Only a number is wanted: how many lines in these records contain the word "access"?
* * *
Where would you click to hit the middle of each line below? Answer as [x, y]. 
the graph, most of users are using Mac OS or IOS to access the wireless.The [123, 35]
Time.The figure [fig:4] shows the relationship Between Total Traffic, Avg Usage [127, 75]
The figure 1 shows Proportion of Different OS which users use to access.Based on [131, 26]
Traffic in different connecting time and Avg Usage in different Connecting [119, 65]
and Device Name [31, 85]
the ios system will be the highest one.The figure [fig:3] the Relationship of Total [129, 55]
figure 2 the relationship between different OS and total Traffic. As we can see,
* * *
* **RESPONSE TO THIS EXERCISE**
2